WORK INSTRUCTIONS >> The material below holds pictures; leave them out and reproduce exactly the lines from the one with "Text of this" through the one with "Page text, block", inclusive.
┄┄┄┄┄┄┄┄┄┄
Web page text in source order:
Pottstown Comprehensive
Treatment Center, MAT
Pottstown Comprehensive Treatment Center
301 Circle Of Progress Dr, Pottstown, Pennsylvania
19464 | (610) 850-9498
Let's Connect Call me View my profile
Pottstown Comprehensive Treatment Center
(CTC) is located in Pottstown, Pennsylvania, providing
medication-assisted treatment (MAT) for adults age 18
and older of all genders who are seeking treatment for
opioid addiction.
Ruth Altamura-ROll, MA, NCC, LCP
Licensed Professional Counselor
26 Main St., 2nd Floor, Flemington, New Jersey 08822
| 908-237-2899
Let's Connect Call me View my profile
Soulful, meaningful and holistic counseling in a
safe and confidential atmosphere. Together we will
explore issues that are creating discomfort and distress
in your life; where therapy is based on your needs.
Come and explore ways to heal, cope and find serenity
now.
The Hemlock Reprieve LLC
┄┄┄┄┄┄┄┄┄┄
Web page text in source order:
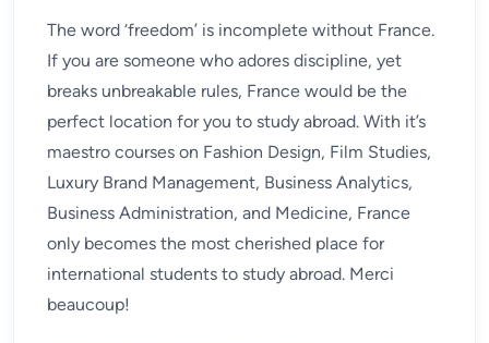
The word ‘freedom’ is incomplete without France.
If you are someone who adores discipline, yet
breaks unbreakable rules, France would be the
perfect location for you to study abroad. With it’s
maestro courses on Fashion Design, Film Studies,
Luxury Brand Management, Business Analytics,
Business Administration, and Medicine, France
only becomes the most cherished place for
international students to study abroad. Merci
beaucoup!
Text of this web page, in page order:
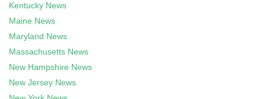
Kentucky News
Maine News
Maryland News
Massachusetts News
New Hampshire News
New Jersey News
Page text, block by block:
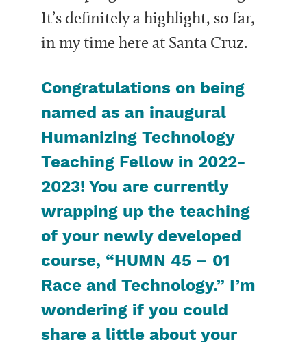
┄┄┄┄┄┄┄┄┄┄
ANSWER TO THE PROBLEM >>
Text of this web page, in page order:
Kentucky News
Maine News
Maryland News
Massachusetts News
New Hampshire News
New Jersey News
Page text, block by block:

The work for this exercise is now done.